◆ **WORK TO BE COMPLETED**
An identical copy of every entry below is the required output.

◆ **GIVEN RECORDS**
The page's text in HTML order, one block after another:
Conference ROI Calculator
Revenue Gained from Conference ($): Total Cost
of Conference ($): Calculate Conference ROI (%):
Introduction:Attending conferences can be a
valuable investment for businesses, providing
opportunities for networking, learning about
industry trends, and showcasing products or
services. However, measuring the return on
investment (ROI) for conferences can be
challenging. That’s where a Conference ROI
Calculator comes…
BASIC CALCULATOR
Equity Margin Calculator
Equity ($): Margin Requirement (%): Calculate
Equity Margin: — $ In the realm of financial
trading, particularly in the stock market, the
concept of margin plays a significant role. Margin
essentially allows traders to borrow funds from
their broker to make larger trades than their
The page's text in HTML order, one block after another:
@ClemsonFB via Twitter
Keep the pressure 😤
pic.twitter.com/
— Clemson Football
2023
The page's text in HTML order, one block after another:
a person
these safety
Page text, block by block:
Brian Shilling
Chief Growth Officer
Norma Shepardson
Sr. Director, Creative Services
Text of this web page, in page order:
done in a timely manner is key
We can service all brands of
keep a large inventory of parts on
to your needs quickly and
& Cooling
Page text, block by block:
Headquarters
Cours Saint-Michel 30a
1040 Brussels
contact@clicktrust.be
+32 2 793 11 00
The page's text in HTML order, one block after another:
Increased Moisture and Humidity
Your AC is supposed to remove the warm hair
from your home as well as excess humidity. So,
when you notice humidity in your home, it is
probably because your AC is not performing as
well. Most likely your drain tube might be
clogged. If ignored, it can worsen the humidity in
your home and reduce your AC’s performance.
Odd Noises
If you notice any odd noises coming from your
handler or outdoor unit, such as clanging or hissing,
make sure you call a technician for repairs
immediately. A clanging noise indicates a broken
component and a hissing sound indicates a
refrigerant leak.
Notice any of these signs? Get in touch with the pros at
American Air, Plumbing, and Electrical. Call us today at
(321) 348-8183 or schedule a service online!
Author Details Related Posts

◆ **RESULT FOR THIS EXERCISE**
The page's text in HTML order, one block after another:
Conference ROI Calculator
Revenue Gained from Conference ($): Total Cost
of Conference ($): Calculate Conference ROI (%):
Introduction:Attending conferences can be a
valuable investment for businesses, providing
opportunities for networking, learning about
industry trends, and showcasing products or
services. However, measuring the return on
investment (ROI) for conferences can be
challenging. That’s where a Conference ROI
Calculator comes…
BASIC CALCULATOR
Equity Margin Calculator
Equity ($): Margin Requirement (%): Calculate
Equity Margin: — $ In the realm of financial
trading, particularly in the stock market, the
concept of margin plays a significant role. Margin
essentially allows traders to borrow funds from
their broker to make larger trades than their
The page's text in HTML order, one block after another:
@ClemsonFB via Twitter
Keep the pressure 😤
pic.twitter.com/
— Clemson Football
2023
The page's text in HTML order, one block after another:
a person
these safety
Page text, block by block:
Brian Shilling
Chief Growth Officer
Norma Shepardson
Sr. Director, Creative Services
Text of this web page, in page order:
done in a timely manner is key
We can service all brands of
keep a large inventory of parts on
to your needs quickly and
& Cooling
Page text, block by block:
Headquarters
Cours Saint-Michel 30a
1040 Brussels
contact@clicktrust.be
+32 2 793 11 00
The page's text in HTML order, one block after another:
Increased Moisture and Humidity
Your AC is supposed to remove the warm hair
from your home as well as excess humidity. So,
when you notice humidity in your home, it is
probably because your AC is not performing as
well. Most likely your drain tube might be
clogged. If ignored, it can worsen the humidity in
your home and reduce your AC’s performance.
Odd Noises
If you notice any odd noises coming from your
handler or outdoor unit, such as clanging or hissing,
make sure you call a technician for repairs
immediately. A clanging noise indicates a broken
component and a hissing sound indicates a
refrigerant leak.
Notice any of these signs? Get in touch with the pros at
American Air, Plumbing, and Electrical. Call us today at
(321) 348-8183 or schedule a service online!
Author Details Related Posts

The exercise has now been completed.